The real question of the day is why (-1)^(2/3) doesn't evaluate to 1. :rolleyes:
 
  • #4
ArcanaNoir said:
The real question of the day is why (-1)^(2/3) doesn't evaluate to 1. :rolleyes:
There are three valid answers. Wolfram is calculating this one:
$$(-1)^{2/3} = (e^{i\pi})^{2/3} = e^{i2\pi/3} = \cos(2\pi/3) + i\sin(2\pi/3) = -1/2 + i\sqrt{3}/2$$
These two also work:
$$(-1)^{2/3} = (e^{-i\pi})^{2/3} = e^{-i2\pi/3} = \cos(-2\pi/3) + i\sin(-2\pi/3) = -1/2 - i\sqrt{3}/2$$
$$(-1)^{2/3} = (e^{i3\pi})^{2/3} = e^{i2\pi} = 1$$
 
  • #5
jbunniii said:
There are three valid answers. Wolfram is calculating this one:
$$(-1)^{2/3} = (e^{i\pi})^{2/3} = e^{i2\pi/3} = \cos(2\pi/3) + i\sin(2\pi/3) = -1/2 + i\sqrt{3}/2$$
These two also work:
$$(-1)^{2/3} = (e^{-i\pi})^{2/3} = e^{-i2\pi/3} = \cos(-2\pi/3) + i\sin(-2\pi/3) = -1/2 - i\sqrt{3}/2$$
$$(-1)^{2/3} = (e^{i3\pi})^{2/3} = e^{i2\pi} = 1$$

There are other valid answers as well.
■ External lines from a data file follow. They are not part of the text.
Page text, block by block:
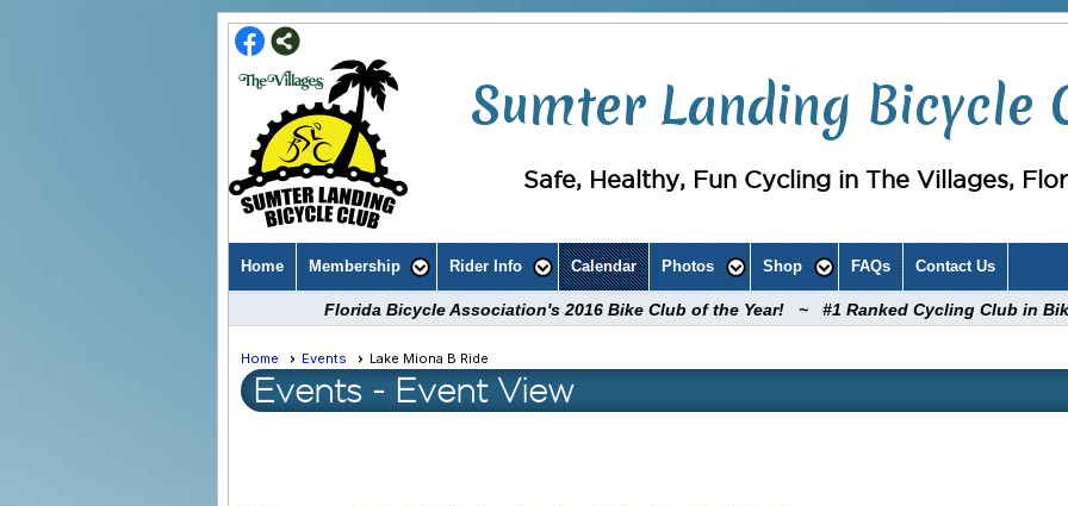
Sumter Landing Bicycle
Safe, Healthy, Fun Cycling in The Villages,
Home Membership Rider Info Calendar Photos Shop FAQs Contact Us
Florida Bicycle Association's 2016 Bike Club of the Year! ~ #1 Ranked Cycling Club in
Home Events Lake Miona B Ride
Events - Event View
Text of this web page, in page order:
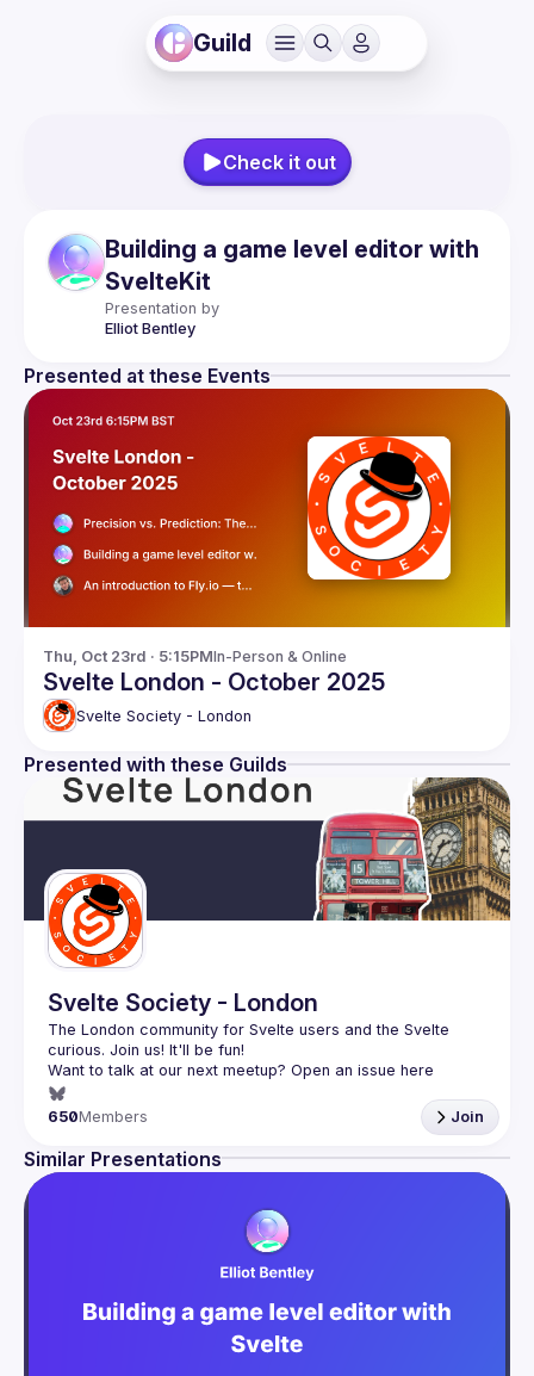
Guild
Check it out
Building a game level editor with
SvelteKit
Presentation by
Elliot Bentley
Presented at these Events
Thu, Oct 23rd · 5:15PMIn-Person & Online
Svelte London - October 2025
Svelte Society - London
Presented with these Guilds
Svelte Society - London
The London community for Svelte users and the Svelte
Want to talk at our next meetup? Open an issue here
(https://github.com/svelte-society/london
650Members Join
Similar Presentations
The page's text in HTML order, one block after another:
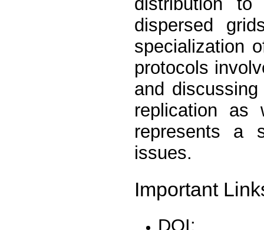
dispersed
specialization
protocols
and
replication as
represents a
issues.
Important
DOI:
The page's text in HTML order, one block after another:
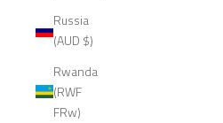
Russia
(AUD $)
Rwanda
(RWF
FRw)
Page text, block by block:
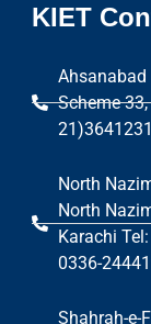
KIET
Ahsanabad
Scheme
North
North
Karachi
0336-
Shahrah-e-
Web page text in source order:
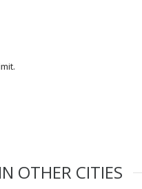
IN OTHER CITIES
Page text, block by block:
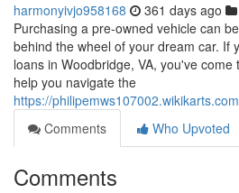
harmonyivjo958168 361 days ago
Purchasing a pre-owned vehicle can
behind the wheel of your dream car. If
loans in Woodbridge, VA, you've
help you navigate the
https://
Comments
Who Upvoted
Comments
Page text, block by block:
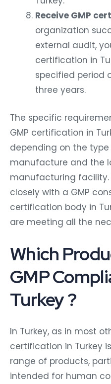
Receive GMP
organization
external audit,
certification in
specified period
three years.
The specific
GMP certification in
depending on the
manufacture and the
manufacturing facility.
closely with a GMP
certification body in
are meeting all the
Which
GMP
Turkey ?
In Turkey, as in most
certification in Turkey
range of products,
intended for human
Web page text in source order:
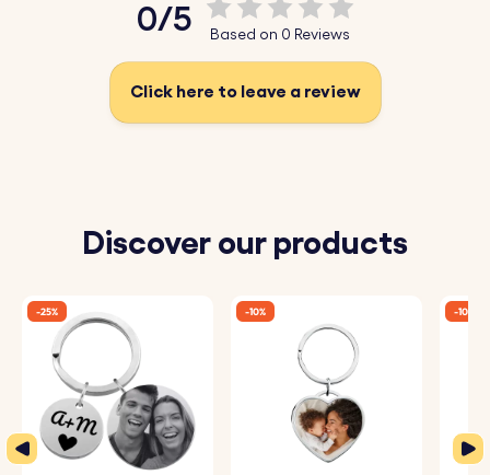
0/5 Based on 0 Reviews
Click here to leave a review
Discover our products
-25% -10% -10%
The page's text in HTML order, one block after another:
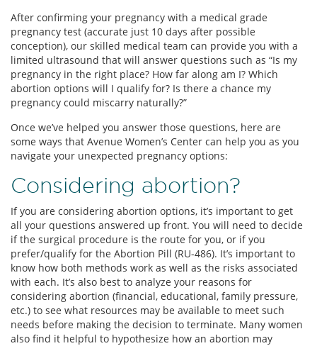
After confirming your pregnancy with a medical grade
pregnancy test (accurate just 10 days after possible
conception), our skilled medical team can provide you with a
limited ultrasound that will answer questions such as “Is my
pregnancy in the right place? How far along am I? Which
abortion options will I qualify for? Is there a chance my
pregnancy could miscarry naturally?”
Once we’ve helped you answer those questions, here are
some ways that Avenue Women’s Center can help you as you
navigate your unexpected pregnancy options:
Considering abortion?
If you are considering abortion options, it’s important to get
all your questions answered up front. You will need to decide
if the surgical procedure is the route for you, or if you
prefer/qualify for the Abortion Pill (RU-486). It’s important to
know how both methods work as well as the risks associated
with each. It’s also best to analyze your reasons for
considering abortion (financial, educational, family pressure,
etc.) to see what resources may be available to meet such
needs before making the decision to terminate. Many women
also find it helpful to hypothesize how an abortion may
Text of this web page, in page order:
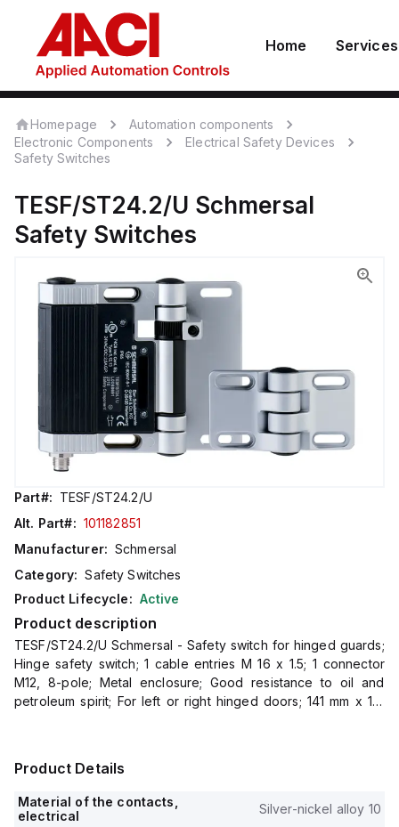
Home Services
Homepage
Automation components
Electronic Components
Electrical Safety Devices
Safety Switches
TESF/ST24.2/U Schmersal
Safety Switches
Part#: TESF/ST24.2/U
Alt. Part#: 101182851
Manufacturer: Schmersal
Category: Safety Switches
Product Lifecycle: Active
Product description
TESF/ST24.2/U Schmersal - Safety switch for hinged guards;
Hinge safety switch; 1 cable entries M 16 x 1.5; 1 connector
M12, 8-pole; Metal enclosure; Good resistance to oil and
petroleum spirit; For left or right hinged doors; 141 mm x 115
Product Details
Material of the contacts,
electrical
Silver-nickel alloy 10
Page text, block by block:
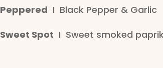
Peppered I Black Pepper & Garlic
Sweet Spot I Sweet smoked
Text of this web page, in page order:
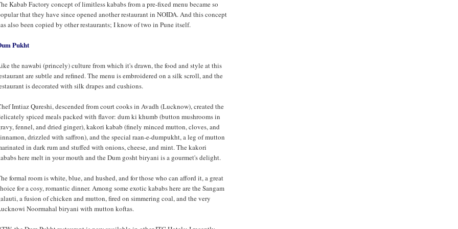
Kabab Factory concept of limitless kababs from a pre-fixed menu became so
that they have since opened another restaurant in NOIDA. And this concept
also been copied by other restaurants; I know of two in Pune itself.
Pukht
the nawabi (princely) culture from which it's drawn, the food and style at this
are subtle and refined. The menu is embroidered on a silk scroll, and the
is decorated with silk drapes and cushions.
Imtiaz Qureshi, descended from court cooks in Avadh (Lucknow), created the
spiced meals packed with flavor: dum ki khumb (button mushrooms in
fennel, and dried ginger), kakori kabab (finely minced mutton, cloves, and
drizzled with saffron), and the special raan-e-dumpukht, a leg of mutton
in dark rum and stuffed with onions, cheese, and mint. The kakori
here melt in your mouth and the Dum gosht biryani is a gourmet's delight.
formal room is white, blue, and hushed, and for those who can afford it, a great
for a cosy, romantic dinner. Among some exotic kababs here are the Sangam
a fusion of chicken and mutton, fired on simmering coal, and the very
Noormahal biryani with mutton koftas.

If we put ## \sqrt[3]{x-1} = -\sqrt[3]{1-x} \; (0 \leq x \leq 1)## we have
[tex] \text{answer } = -\int_0^1 \frac{1}{\sqrt[3]{1-x}}\, dx = -3/2.[/tex]
 
  • #6
Mind has now been totally blown.
 
  • #7
tahayassen said:
Mind has now been totally blown.

Oh, I wouldn't blow that hard. If you are doing this as a real integral then you want to pick the branch of cube root which is always real. Your original answer was fine. Wolfram just picked the wrong branch. You could also with equal justification claim that the integral from 0 to 1 of x^(1/3) has three possible answers. Or even more if you get more creative. But that's certainly not the usual answer. Wolfram just misinterpreted the question.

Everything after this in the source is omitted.